It’s incredibly hard for already tapped out machine learning and data science teams to scale. They are now not only being overloaded with LLM demands, but face being hamstrung with LLM decisions that may risk future headaches and maintenance, all while juggling existing predictive models and production processes. It’s a recipe for production madness.
This is all exactly why we’re announcing our expanded AI production product, with generative AI, to enable teams to safely and confidently use LLMs, unified with their production processes. Our promise is to enable your team with the tools to manage, deploy, and monitor all your generative and predictive models, in a single production management solution that always stays aligned with your evolving AI/ML stack. With the 2023 Summer Launch, DataRobot unleashed an “all-in-one” generative AI and predictive AI platform and now you can monitor and govern both enterprise-scale generative AI deployments side-by-side with predictive AI. Let’s dive into the details!
AI Teams Must Address the LLM Confidence Problem
Unless you have been hiding under a very large rock or only consuming 2000s reality TV over the last year, you’ve heard about the rise and dominance of large language models. If you are reading this blog, chances are high that you are using them in your everyday life or your organization has incorporated them into your workflow. But LLMs unfortunately have the tendency to provide confident, plausible-sounding misinformation unless they are closely managed. It’s why deploying LLMs in a managed way is the best strategy for an organization to get real, tangible value from them. More specifically, making them safe and controlled in order to avoid legal or reputational risks is of paramount importance. That’s why LLMOps is critical for organizations seeking to confidently drive value from their generative AI projects. But in every organization, LLMs don’t exist in a vacuum, they’re just one type of model and part of a much larger AI and ML ecosystem.
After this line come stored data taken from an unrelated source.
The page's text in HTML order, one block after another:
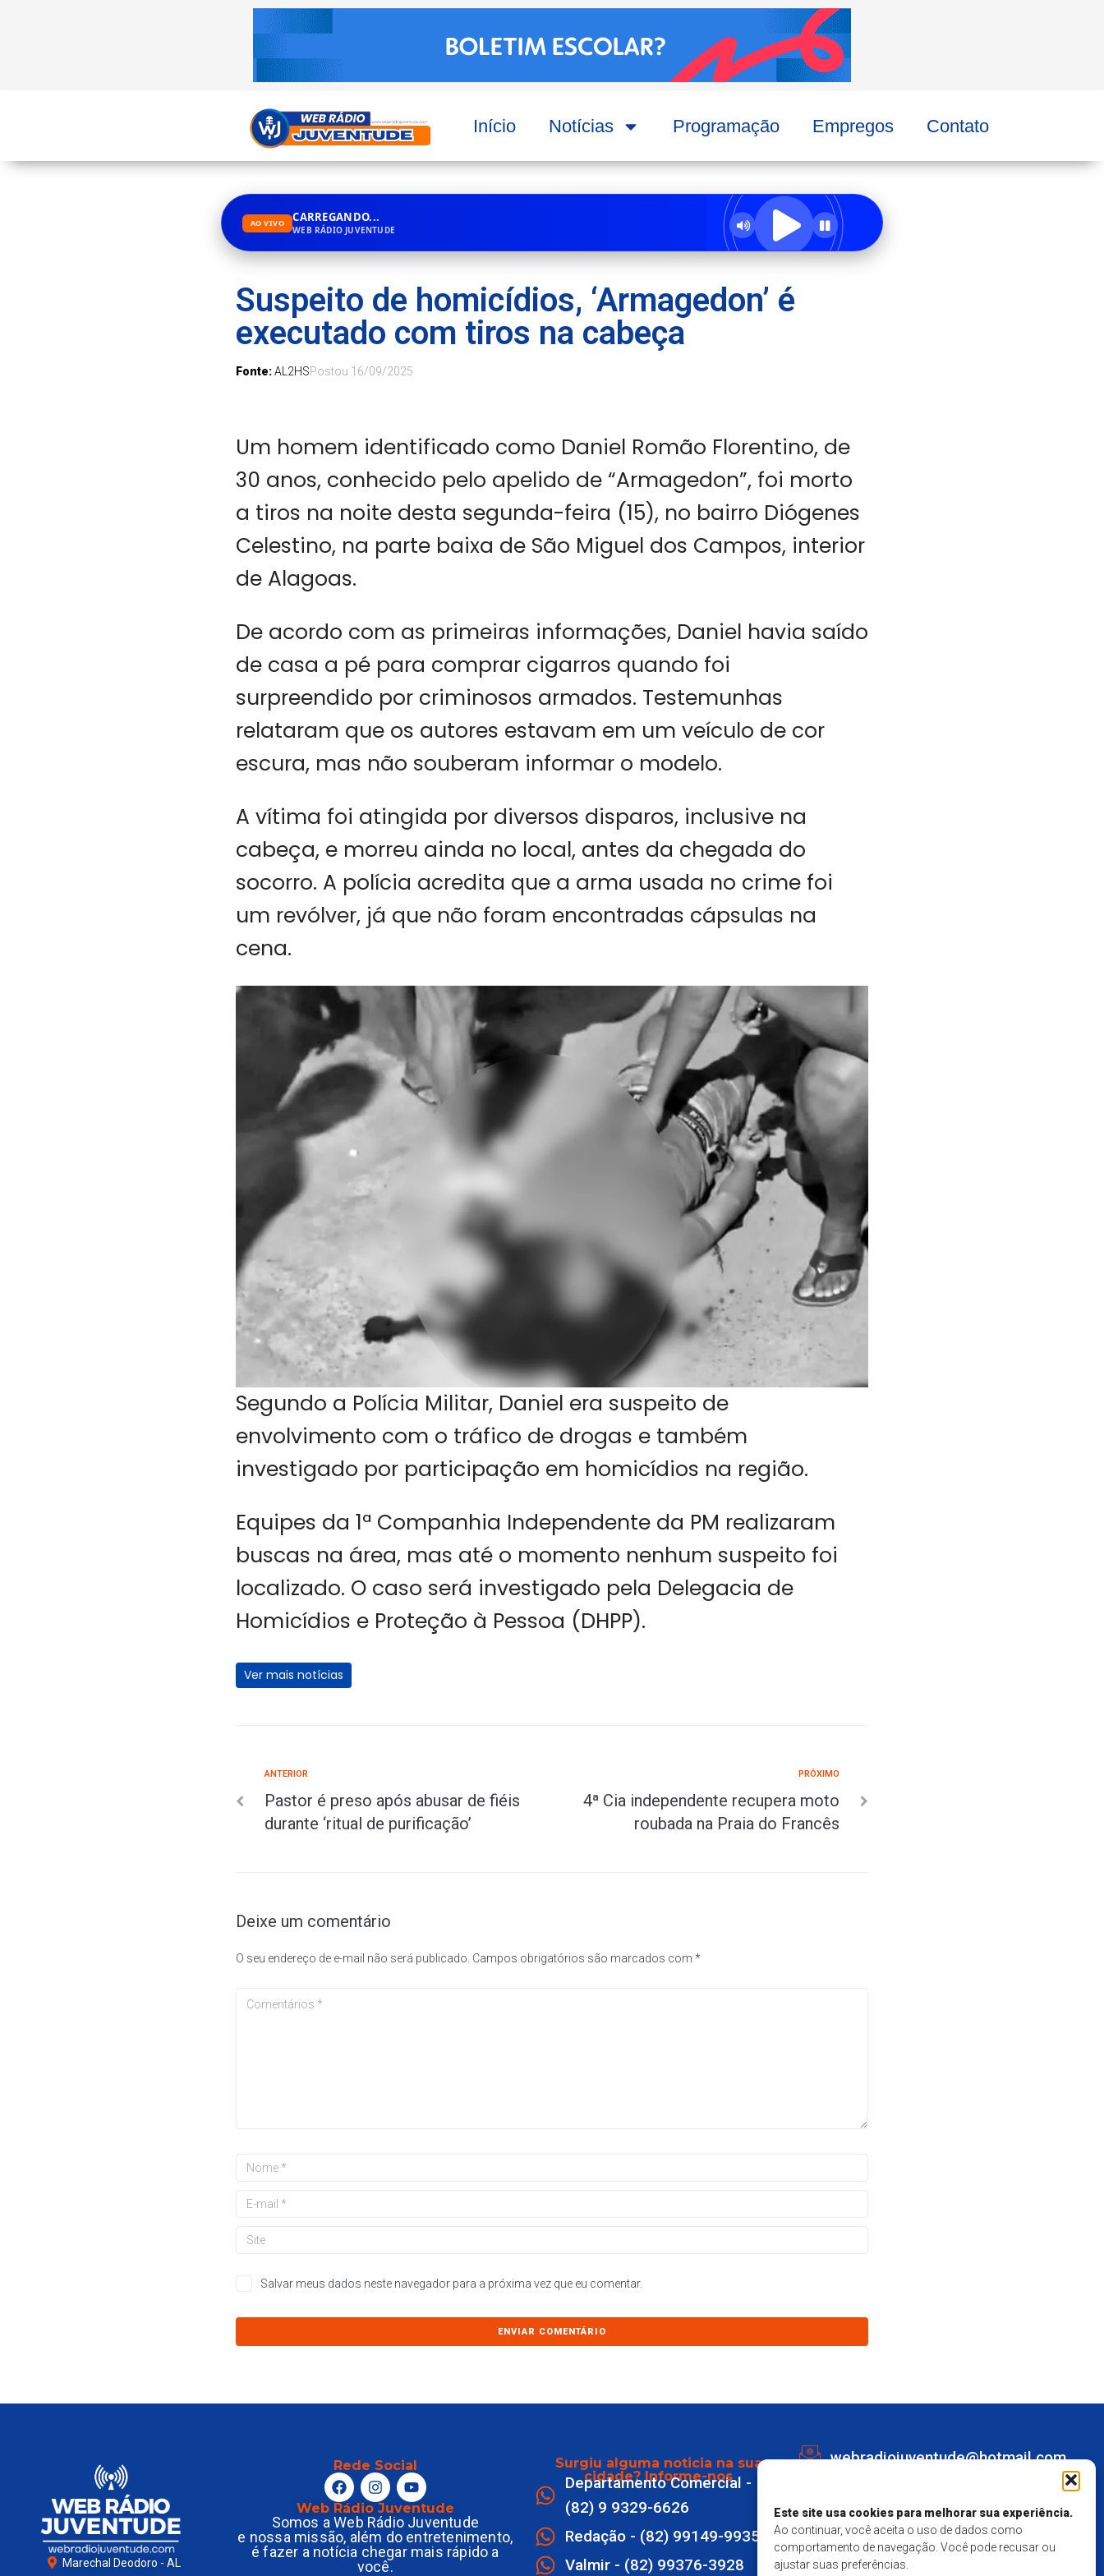
Este site usa cookies para melhorar sua experiência.
Ao continuar, você aceita o uso de dados como
comportamento de navegação. Você pode recusar ou
ajustar suas preferências.
Início Notícias Programação Empregos Contato
AO VIVO CARREGANDO...
WEB RÁDIO JUVENTUDE
Suspeito de homicídios, ‘Armagedon’ é
executado com tiros na cabeça
Fonte:AL2HSPostou 16/09/2025
Um homem identificado como Daniel Romão Florentino, de
30 anos, conhecido pelo apelido de “Armagedon”, foi morto
a tiros na noite desta segunda-feira (15), no bairro Diógenes
Celestino, na parte baixa de São Miguel dos Campos, interior
de Alagoas.
De acordo com as primeiras informações, Daniel havia saído
de casa a pé para comprar cigarros quando foi
surpreendido por criminosos armados. Testemunhas
relataram que os autores estavam em um veículo de cor
escura, mas não souberam informar o modelo.
A vítima foi atingida por diversos disparos, inclusive na
cabeça, e morreu ainda no local, antes da chegada do
socorro. A polícia acredita que a arma usada no crime foi
um revólver, já que não foram encontradas cápsulas na
cena.
Segundo a Polícia Militar, Daniel era suspeito de
envolvimento com o tráfico de drogas e também
investigado por participação em homicídios na região.
Equipes da 1ª Companhia Independente da PM realizaram
buscas na área, mas até o momento nenhum suspeito foi
localizado. O caso será investigado pela Delegacia de
Homicídios e Proteção à Pessoa (DHPP).
Ver mais notícias
ANTERIOR
Pastor é preso após abusar de fiéis
durante ‘ritual de purificação’
PRÓXIMO
4ª Cia independente recupera moto
roubada na Praia do Francês
Deixe um comentário
O seu endereço de e-mail não será publicado. Campos obrigatórios são marcados com *
Salvar meus dados neste navegador para a próxima vez que eu comentar.
Marechal Deodoro - AL
Rede Social
Web Rádio Juventude
Somos a Web Rádio Juventude
e nossa missão, além do entretenimento,
é fazer a notícia chegar mais rápido a
você.
Surgiu alguma noticia na sua
cidade? Informe-nos
Departamento Comercial -
(82) 9 9329-6626
Redação - (82) 99149-9935
Valmir - (82) 99376-3928
webradiojuventude@hotmail.com
Marechal Deodoro
Responsavel Técnico - Matheus
Mendes Santos
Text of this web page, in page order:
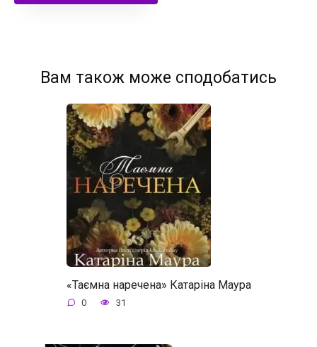
Вам також може сподобатись
«Таємна наречена» Катаріна Маура
0 31
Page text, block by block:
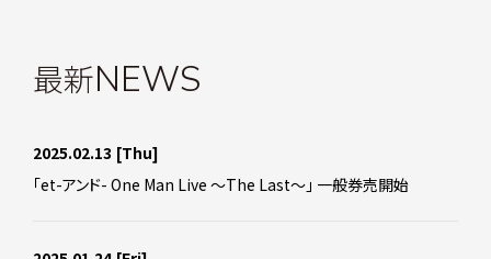
最新NEWS
2025.02.13 [Thu]
「et-アンド- One Man Live ～The Last～」 一般券売開始
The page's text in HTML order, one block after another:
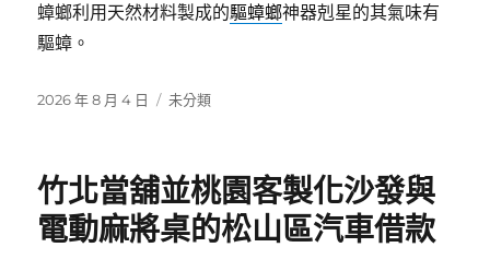
蟑螂利用天然材料製成的驅蟑螂神器剋星的其氣味有
驅蟑。
發
2026 年 8 月 4 日
分
未分類
竹北當舖並桃園客製化沙發與
電動麻將桌的松山區汽車借款
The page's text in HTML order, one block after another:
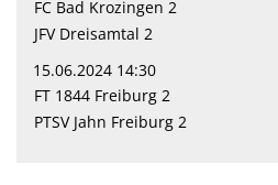
FC Bad Krozingen 2
JFV Dreisamtal 2
15.06.2024 14:30
FT 1844 Freiburg 2
PTSV Jahn Freiburg 2
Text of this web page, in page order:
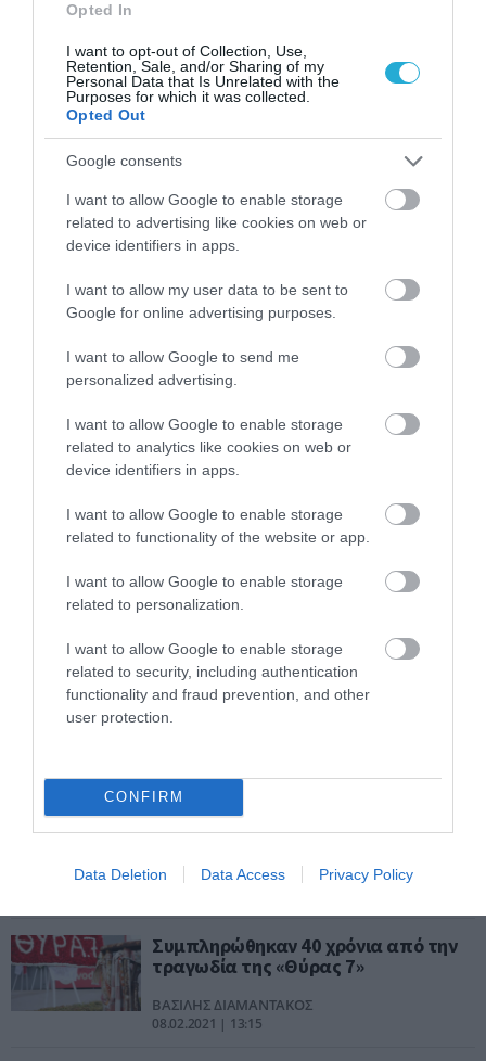
Opted In
I want to opt-out of Collection, Use,
Retention, Sale, and/or Sharing of my
Personal Data that Is Unrelated with the
Purposes for which it was collected.
Opted Out
Google consents
I want to allow Google to enable storage
related to advertising like cookies on web or
device identifiers in apps.
I want to allow my user data to be sent to
Google for online advertising purposes.
I want to allow Google to send me
personalized advertising.
I want to allow Google to enable storage
related to analytics like cookies on web or
device identifiers in apps.
I want to allow Google to enable storage
related to functionality of the website or app.
I want to allow Google to enable storage
related to personalization.
I want to allow Google to enable storage
related to security, including authentication
functionality and fraud prevention, and other
user protection.
CONFIRM
Data Deletion Data Access Privacy Policy
Η Θύρα 7 εξέφρασε την αλληλεγγύη
της στους οπαδούς του Άρη που
Περιστέρι
ΑΦΡΟΔΙΤΗ ΠΑΝΟΥ
Θύρα 7: «Σήμερα την πρόκριση την
παίρνουμε εμείς»
ΓΙΑΝΝΗΣ ΚΟΥΤΡΟΥΜΠΗΣ
27.04.2022 | 18:16
Ολυμπιακός: Το συγκινητικό βίντεο
για τα 41 χρόνια από την τραγωδία
ΔΕΣΠΟΙΝΑ ΣΟΦΙΑΝΙΔΟΥ
07.02.2022 | 20:11
Ολυμπιακός: Ο Βαγγέλης Μαρινάκης
με ένα λευκό τριαντάφυλλο στο
ΔΕΣΠΟΙΝΑ ΣΟΦΙΑΝΙΔΟΥ
05.02.2022 | 17:30
Αλλαγές στα δρομολόγια του Τραμ
την Κυριακή - Συγκέντρωση της
Θύρας 7
ΠΑΕ Ολυμπιακός: Σκληρή
ανακοίνωση για τα καπνογόνα
ΜΙΧΑΛΗΣ ΟΙΚΟΝΟΜΑΚΟΣ
Συμπληρώθηκαν 40 χρόνια από την
τραγωδία της «Θύρας 7»
ΒΑΣΙΛΗΣ ΔΙΑΜΑΝΤΑΚΟΣ
08.02.2021 | 13:15
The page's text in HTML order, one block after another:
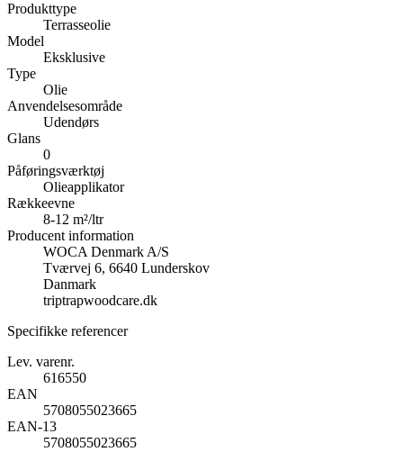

It’s Time to Take Control of Monitoring All Your Models
Historically, organizations have struggled to monitor and manage their growing number of predictive ML models and ensure they are delivering the results the business needs. But now with the explosion of generative AI models, it’s set to compound the monitoring problem. As predictive and now generative models proliferate across the business, data science teams have never been less equipped to efficiently and effectively hunt down low-performing models that are delivering subpar business outcomes and poor or negative ROI.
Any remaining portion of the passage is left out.